Mending Partial Solutions with Few Changes

In this paper, we study the notion of mending, i.e. given a partial solution to a graph problem, we investigate how much effort is needed to turn it into a proper solution. For example, if we have a partial coloring of a graph, how hard is it to turn it into a proper coloring? In prior work (SIROCCO 2022), this question was formalized and studied from the perspective of mending radius: if there is a hole that we need to patch, how far do we need to modify the solution? In this work, we investigate a complementary notion of mending volume: how many nodes need to be modified to patch a hole? We focus on the case of locally checkable labeling problems (LCLs) in trees, and show that already in this setting there are two infinite hierarchies of problems: for infinitely many values $0 < \alpha \le 1$, there is an LCL problem with mending volume $\Theta(n^\alpha)$, and for infinitely many values $k \ge 1$, there is an LCL problem with mending volume $\Theta(\log^k n)$. Hence the mendability of LCL problems on trees is a much more fine-grained question than what one would expect based on the mending radius alone.
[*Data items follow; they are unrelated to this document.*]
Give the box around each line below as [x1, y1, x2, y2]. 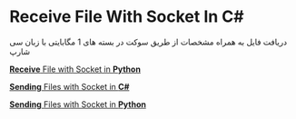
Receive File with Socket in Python [9, 64, 141, 74]
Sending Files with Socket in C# [9, 81, 130, 92]
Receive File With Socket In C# [9, 6, 244, 27]
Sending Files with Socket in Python [9, 98, 147, 110]
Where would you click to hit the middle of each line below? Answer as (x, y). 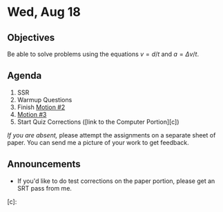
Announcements (44, 164)
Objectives (31, 38)
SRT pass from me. (45, 188)
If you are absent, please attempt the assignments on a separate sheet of (111, 135)
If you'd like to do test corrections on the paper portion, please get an (116, 181)
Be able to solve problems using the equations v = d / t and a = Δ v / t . (103, 54)
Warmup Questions (45, 99)
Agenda (25, 76)
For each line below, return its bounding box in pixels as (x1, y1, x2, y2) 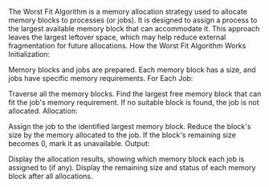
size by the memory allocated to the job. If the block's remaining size (8, 130, 237, 140)
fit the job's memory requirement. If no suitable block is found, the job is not (8, 98, 259, 107)
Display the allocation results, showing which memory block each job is (8, 154, 245, 164)
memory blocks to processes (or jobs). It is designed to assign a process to (8, 15, 258, 25)
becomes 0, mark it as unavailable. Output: (8, 139, 150, 148)
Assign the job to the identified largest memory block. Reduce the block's (8, 122, 251, 131)
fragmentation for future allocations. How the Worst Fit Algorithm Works (8, 41, 247, 51)
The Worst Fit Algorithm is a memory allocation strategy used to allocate (8, 7, 247, 16)
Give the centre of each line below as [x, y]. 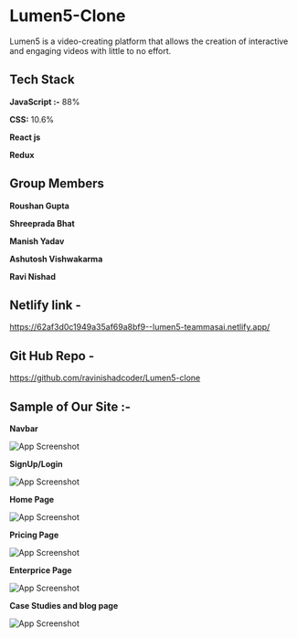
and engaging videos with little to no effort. [90, 50]
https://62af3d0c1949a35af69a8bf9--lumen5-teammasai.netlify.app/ [140, 327]
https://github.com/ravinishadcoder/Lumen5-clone [105, 378]
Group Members [57, 184]
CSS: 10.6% [32, 119]
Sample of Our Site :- [70, 406]
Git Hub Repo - [52, 356]
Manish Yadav [37, 241]
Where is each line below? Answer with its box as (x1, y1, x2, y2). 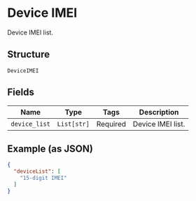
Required (96, 119, 127, 129)
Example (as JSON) (7, 143, 93, 155)
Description (139, 107, 179, 117)
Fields (7, 86, 35, 98)
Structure (7, 48, 50, 60)
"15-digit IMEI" (20, 174, 68, 182)

We define three variants of the theme: (1) existential mending volume, i.e., how many nodes need to be modified, (2) expected mending volume, i.e., how many nodes we need to explore to find a patch if we use randomness, and (3) deterministic mending volume, i.e., how many nodes we need to explore if we use a deterministic algorithm. We show that all three notions are distinct from each other, and we analyze the landscape of the complexities of LCL problems for the respective models.